The best teak installation is when overlaid on a solid fiberglass deck. To my knowledge, Nauticat Yachts is the only boat builder that does this with all their boats.


----------



## TSOJOURNER (Dec 16, 1999)

TrueBlue:

Appreciate your response --- agree about the beauty of teak. Regarding the installation by builders, is there a master list anywhere that tells what boats install over fiberglass (aside from the one you mentioned) versus over cored structures or is this just a question that a buyer needs to ask?

Additionally, if I found a boat with the teak, should a good survey pick up on any potential problems here?

Bernie


----------



## sailingfool (Apr 17, 2000)

Fortunately replacing a teak deck is one monetary hara-kiri I have missed amongst various financial shipwrecks over my years of boat-owning. It's the type of cost that underpins the jokes about boat expenses: a hole in the water, boat dollars, "if you have to ask&#8230;", etc. There are items that any sensible, dollar-constrained boat buyer should simply, always, walk away from (my personal list being): colored gelcoat hulls, lots of varnished teak, cored hulls, steel keels, Taiwan boats, and &#8230;teak decks. 

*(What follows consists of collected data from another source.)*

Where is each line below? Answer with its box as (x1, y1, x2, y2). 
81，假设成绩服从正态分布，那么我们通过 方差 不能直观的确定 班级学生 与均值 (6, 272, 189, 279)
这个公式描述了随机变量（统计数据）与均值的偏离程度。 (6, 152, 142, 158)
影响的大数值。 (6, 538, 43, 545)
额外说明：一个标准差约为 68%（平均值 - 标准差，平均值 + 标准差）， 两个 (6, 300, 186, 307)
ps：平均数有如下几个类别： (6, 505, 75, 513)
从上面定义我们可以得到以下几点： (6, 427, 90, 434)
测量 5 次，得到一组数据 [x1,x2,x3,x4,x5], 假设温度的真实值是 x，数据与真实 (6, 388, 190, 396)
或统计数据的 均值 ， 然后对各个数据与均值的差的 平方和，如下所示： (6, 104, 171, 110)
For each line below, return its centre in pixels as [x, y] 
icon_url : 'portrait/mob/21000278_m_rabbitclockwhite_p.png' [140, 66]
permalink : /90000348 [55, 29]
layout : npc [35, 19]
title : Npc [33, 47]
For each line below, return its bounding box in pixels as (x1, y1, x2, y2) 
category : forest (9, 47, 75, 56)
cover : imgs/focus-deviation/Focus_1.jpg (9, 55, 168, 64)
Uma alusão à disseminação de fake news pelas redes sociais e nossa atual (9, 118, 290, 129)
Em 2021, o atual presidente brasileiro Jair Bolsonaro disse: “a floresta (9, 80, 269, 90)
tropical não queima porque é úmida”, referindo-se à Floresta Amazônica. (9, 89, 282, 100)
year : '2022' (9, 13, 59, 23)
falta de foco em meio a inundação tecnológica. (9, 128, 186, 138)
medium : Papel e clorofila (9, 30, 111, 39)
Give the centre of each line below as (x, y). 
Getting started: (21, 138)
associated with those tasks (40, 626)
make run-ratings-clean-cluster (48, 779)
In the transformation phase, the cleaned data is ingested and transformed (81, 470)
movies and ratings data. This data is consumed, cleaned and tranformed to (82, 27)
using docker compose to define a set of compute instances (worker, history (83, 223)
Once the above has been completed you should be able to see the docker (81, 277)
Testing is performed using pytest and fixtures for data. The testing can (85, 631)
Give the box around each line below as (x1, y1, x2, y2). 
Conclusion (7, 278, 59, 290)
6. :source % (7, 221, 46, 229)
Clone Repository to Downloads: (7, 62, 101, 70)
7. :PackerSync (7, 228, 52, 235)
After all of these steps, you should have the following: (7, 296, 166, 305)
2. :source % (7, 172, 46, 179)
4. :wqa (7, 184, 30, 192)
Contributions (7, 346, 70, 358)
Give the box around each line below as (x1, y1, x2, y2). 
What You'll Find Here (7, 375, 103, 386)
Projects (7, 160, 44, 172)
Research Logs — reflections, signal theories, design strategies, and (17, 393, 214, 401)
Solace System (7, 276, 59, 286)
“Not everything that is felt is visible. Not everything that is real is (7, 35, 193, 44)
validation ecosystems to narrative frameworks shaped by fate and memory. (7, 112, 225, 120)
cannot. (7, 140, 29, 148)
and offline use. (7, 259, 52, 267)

Aside from maintenance, teak decks are subject to wear, the wear can open bungs or eventually expose the fasteners. I think the question is only WHEN, not if, the decks need to be replaced. Since most owners won't take on a repair like deck replacement until its need is obvious, at that point the deck also needs to be re-cored. Who needs such aggravation, even if money is no object?

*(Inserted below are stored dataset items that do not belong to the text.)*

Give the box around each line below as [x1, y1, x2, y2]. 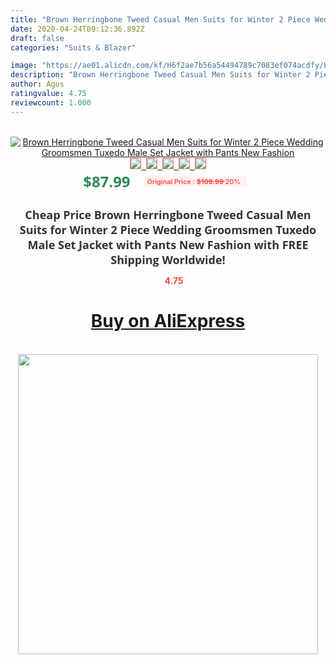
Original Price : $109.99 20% [147, 176, 242, 186]
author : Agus [10, 79, 65, 90]
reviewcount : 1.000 [10, 97, 92, 108]
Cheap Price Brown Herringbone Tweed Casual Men [24, 206, 312, 223]
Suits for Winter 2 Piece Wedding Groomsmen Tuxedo [19, 221, 317, 238]
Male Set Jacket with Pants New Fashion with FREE [27, 236, 309, 253]
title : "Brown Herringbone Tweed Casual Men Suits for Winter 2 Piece [10, 14, 311, 25]
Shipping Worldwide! [110, 251, 226, 268]
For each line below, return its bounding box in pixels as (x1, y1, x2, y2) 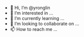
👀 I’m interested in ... (10, 10, 53, 16)
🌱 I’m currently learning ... (10, 15, 65, 21)
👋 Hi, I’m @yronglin (10, 5, 50, 10)
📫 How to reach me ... (10, 26, 58, 32)
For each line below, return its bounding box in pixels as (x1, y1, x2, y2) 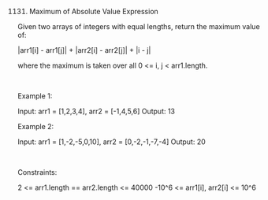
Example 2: (17, 122, 54, 131)
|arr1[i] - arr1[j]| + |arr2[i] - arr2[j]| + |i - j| (17, 46, 151, 54)
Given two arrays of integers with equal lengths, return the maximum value (17, 22, 260, 31)
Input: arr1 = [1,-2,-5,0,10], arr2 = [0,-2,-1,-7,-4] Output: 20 (17, 137, 207, 146)
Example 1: (17, 91, 53, 101)
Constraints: (17, 168, 58, 176)
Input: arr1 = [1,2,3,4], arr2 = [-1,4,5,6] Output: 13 (17, 106, 176, 116)
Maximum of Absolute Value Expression (28, 7, 159, 16)
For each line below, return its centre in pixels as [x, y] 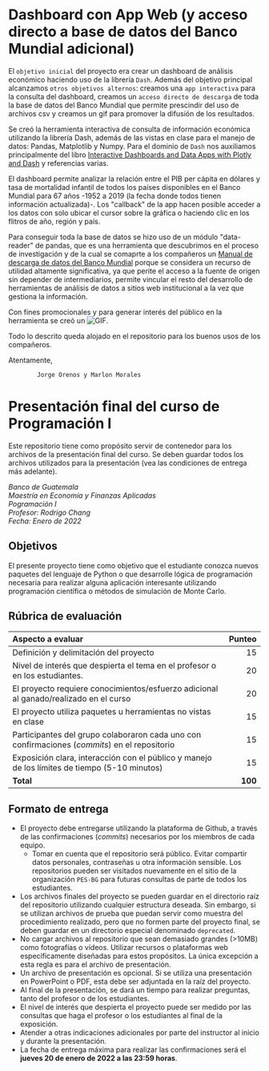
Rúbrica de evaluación [65, 616]
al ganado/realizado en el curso [72, 698]
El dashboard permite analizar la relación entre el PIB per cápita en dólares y [134, 179]
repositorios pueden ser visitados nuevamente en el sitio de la [134, 871]
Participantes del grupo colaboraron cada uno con [107, 734]
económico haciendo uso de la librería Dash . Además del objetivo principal [130, 79]
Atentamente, [31, 360]
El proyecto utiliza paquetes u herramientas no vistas [112, 711]

That Nauticat has an un-cored deck is an interesting oddity, which reduces the teak deck replacement problem (no deck re-coring), still leaving the need to eventually replace the teak. Say only $10-15,000 versus $20-30,000? IMHO, boating is expensive from the get-go, why take on reasonably avoidable trouble?

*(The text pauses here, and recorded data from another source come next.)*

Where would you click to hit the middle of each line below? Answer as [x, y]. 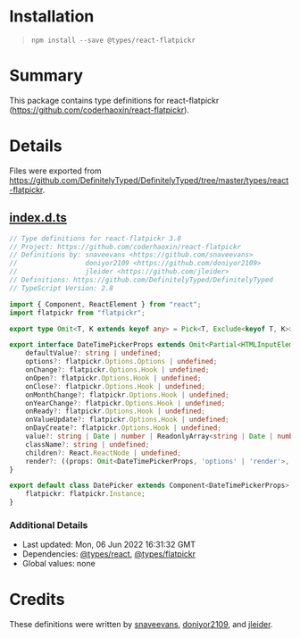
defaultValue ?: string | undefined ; [94, 353]
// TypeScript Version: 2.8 [62, 288]
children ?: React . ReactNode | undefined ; [103, 453]
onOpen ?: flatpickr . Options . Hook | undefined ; [113, 378]
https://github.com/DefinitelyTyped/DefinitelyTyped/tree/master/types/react [149, 180]
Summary [46, 76]
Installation [52, 17]
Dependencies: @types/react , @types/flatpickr [109, 554]

Cored decks are almost universal, Nauticat being an exception (although I have seen a listing for an older Nauticat that referenced a wood core deck, maybe there's exceptions for the exception...)


----------



## sailandoar (Mar 20, 2006)

*It can be great! .... but no teak for me.*

I would love to have a teak deck if I didn't have to maintain it (not a huge deal) or ever worry about leaks and core degradation (can be a HUGE HUGE deal). No teak for me. Not enough hours in the day, but some folks priorities are different.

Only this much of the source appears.